■ **WHAT YOU HAVE TO DO**:
Beginning at the line containing "y1, x2, y2).", repeat each line below exactly up to and including the line containing "Les modèles très". Do not repeat the pictures.

(Records from a data source)
....

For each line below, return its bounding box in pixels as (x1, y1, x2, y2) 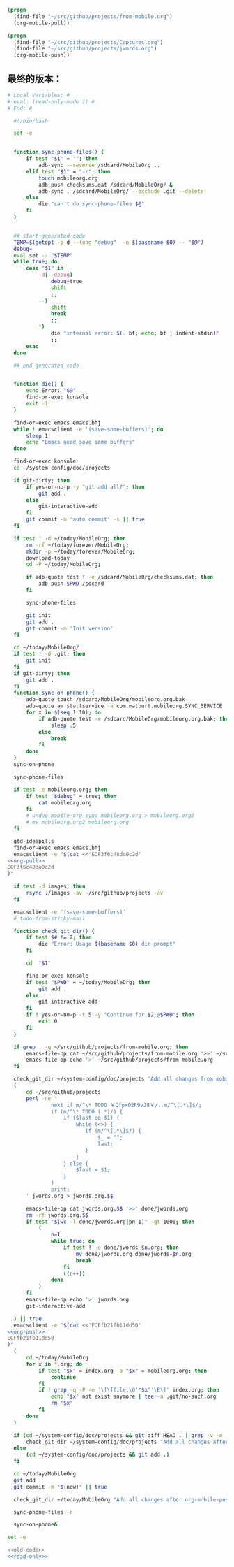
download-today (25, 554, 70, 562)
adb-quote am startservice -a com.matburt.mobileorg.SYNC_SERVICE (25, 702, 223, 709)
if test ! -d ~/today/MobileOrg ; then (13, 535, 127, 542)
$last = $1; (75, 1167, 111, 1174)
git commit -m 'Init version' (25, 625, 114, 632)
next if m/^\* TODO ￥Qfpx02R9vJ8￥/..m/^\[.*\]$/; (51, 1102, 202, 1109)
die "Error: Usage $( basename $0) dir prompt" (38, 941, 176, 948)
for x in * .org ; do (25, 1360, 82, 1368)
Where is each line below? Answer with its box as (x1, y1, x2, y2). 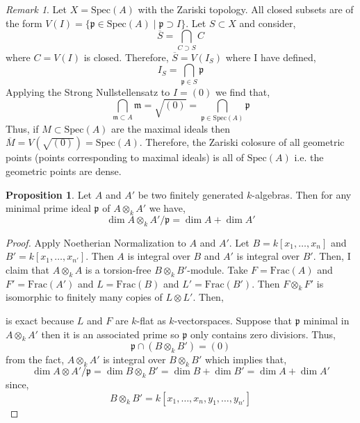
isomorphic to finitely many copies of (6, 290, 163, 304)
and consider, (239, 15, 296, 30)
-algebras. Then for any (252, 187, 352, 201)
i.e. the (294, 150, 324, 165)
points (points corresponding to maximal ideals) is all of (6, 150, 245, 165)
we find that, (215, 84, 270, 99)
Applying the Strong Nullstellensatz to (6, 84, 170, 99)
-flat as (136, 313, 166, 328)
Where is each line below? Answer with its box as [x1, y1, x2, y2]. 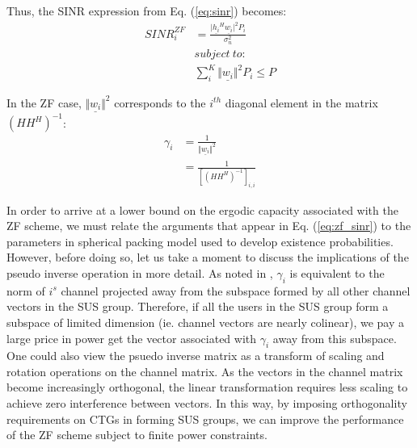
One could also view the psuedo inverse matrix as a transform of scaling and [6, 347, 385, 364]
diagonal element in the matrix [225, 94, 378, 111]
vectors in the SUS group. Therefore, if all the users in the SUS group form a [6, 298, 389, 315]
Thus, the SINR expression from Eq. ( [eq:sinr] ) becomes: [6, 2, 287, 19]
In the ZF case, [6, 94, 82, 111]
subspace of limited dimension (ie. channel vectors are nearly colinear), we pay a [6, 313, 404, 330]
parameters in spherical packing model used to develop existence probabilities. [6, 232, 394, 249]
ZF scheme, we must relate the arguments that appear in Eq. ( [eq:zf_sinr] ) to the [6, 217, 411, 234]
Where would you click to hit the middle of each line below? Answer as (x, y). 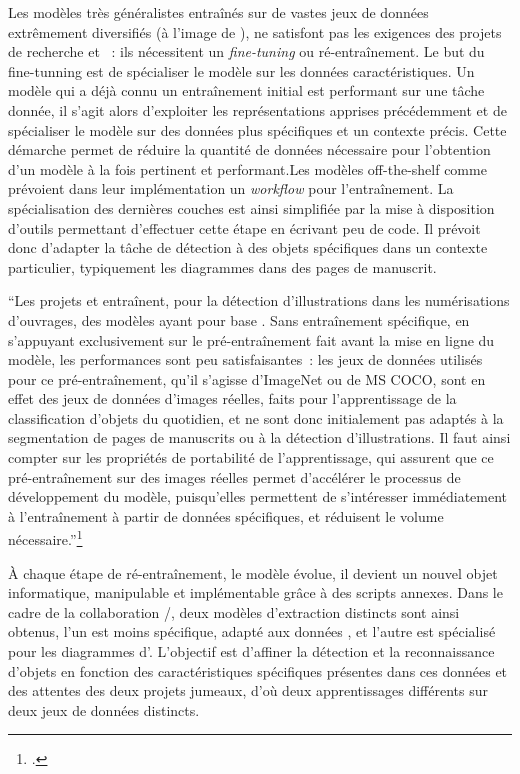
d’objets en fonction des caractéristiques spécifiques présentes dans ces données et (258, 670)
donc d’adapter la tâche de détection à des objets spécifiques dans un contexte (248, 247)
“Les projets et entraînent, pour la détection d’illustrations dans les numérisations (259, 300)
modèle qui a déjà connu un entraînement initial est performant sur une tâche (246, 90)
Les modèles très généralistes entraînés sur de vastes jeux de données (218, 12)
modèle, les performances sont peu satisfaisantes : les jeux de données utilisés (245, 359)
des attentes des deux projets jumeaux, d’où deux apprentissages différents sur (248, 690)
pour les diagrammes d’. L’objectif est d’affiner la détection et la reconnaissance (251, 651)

....

■ **EXERCISE ANSWER**:
Where is each line below? Answer with its box as (x1, y1, x2, y2). 
isomorphic to finitely many copies of (6, 290, 163, 304)
and consider, (239, 15, 296, 30)
-algebras. Then for any (252, 187, 352, 201)
i.e. the (294, 150, 324, 165)
points (points corresponding to maximal ideals) is all of (6, 150, 245, 165)
we find that, (215, 84, 270, 99)
Applying the Strong Nullstellensatz to (6, 84, 170, 99)
-flat as (136, 313, 166, 328)
Where is each line below? Answer with its box as [x1, y1, x2, y2]. 
One could also view the psuedo inverse matrix as a transform of scaling and [6, 347, 385, 364]
diagonal element in the matrix [225, 94, 378, 111]
vectors in the SUS group. Therefore, if all the users in the SUS group form a [6, 298, 389, 315]
Thus, the SINR expression from Eq. ( [eq:sinr] ) becomes: [6, 2, 287, 19]
In the ZF case, [6, 94, 82, 111]
subspace of limited dimension (ie. channel vectors are nearly colinear), we pay a [6, 313, 404, 330]
parameters in spherical packing model used to develop existence probabilities. [6, 232, 394, 249]
ZF scheme, we must relate the arguments that appear in Eq. ( [eq:zf_sinr] ) to the [6, 217, 411, 234]
Where would you click to hit the middle of each line below? Answer as (x, y). 
d’objets en fonction des caractéristiques spécifiques présentes dans ces données et (258, 670)
donc d’adapter la tâche de détection à des objets spécifiques dans un contexte (248, 247)
“Les projets et entraînent, pour la détection d’illustrations dans les numérisations (259, 300)
modèle qui a déjà connu un entraînement initial est performant sur une tâche (246, 90)
Les modèles très généralistes entraînés sur de vastes jeux de données (218, 12)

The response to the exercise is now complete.